A complete answer retypes each of the records below precisely and includes none of the pictures.

** Opening Record excerpts block **

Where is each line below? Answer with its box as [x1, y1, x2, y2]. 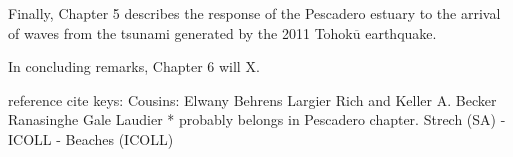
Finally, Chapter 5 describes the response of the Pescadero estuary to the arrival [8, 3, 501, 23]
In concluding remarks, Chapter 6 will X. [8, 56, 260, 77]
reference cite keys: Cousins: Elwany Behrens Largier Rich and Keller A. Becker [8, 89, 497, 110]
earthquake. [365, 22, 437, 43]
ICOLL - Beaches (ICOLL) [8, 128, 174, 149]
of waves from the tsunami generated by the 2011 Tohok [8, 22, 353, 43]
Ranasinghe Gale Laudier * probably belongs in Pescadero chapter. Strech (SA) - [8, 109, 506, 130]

** Closing Record excerpts block **

_Answer section:_
Where is each line below? Answer with its box as [x1, y1, x2, y2]. 
Finally, Chapter 5 describes the response of the Pescadero estuary to the arrival [8, 3, 501, 23]
In concluding remarks, Chapter 6 will X. [8, 56, 260, 77]
reference cite keys: Cousins: Elwany Behrens Largier Rich and Keller A. Becker [8, 89, 497, 110]
earthquake. [365, 22, 437, 43]
ICOLL - Beaches (ICOLL) [8, 128, 174, 149]
of waves from the tsunami generated by the 2011 Tohok [8, 22, 353, 43]
Ranasinghe Gale Laudier * probably belongs in Pescadero chapter. Strech (SA) - [8, 109, 506, 130]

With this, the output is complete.